To do this, we plot the new animal’s size and ear-floppiness and see if it sits above or below the line. Let’s see an example of this using my cat, Rhea. Rhea is quite small, so we can put her at around three for size, and around three for ear-floppiness too. On our graph, that looks like this:
Rhea comes in below the classification line, so our model would predict ‘cat’! Genius stuff.
Though, in this case the model is correct, it also shows where there are limitations. For example, you can see where the model might fail if we asked it to classify a husky puppy.
This might seem like an overly simplistic model but, at a large scale, linear models like this have been used in industry for decades, often to great effect.
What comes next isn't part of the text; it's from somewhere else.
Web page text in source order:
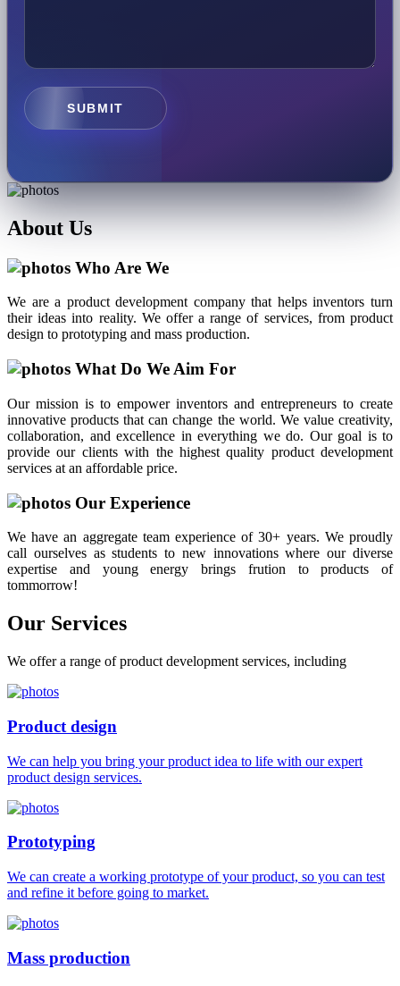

If you’re curious about a more technical example (including Python code snippets), this article goes through how we can use data science to detect whether a cancer is benign or malignant. Ultimately though, the core concepts of all classification models stay the same: collect some examples, try to find a way of separating them, see how the model holds up to new examples it hasn’t seen before. That’s all there is to it!
You could even try testing the model above yourself, by searching for an image of a cat or a dog and seeing whether the model gets it’s classification right. Equally, you could think about other measurements that might work better to separate the two animals. For example, could colour work? What about top speed? Start plotting your ideas on a graph and you’ll be a data scientist before you know it!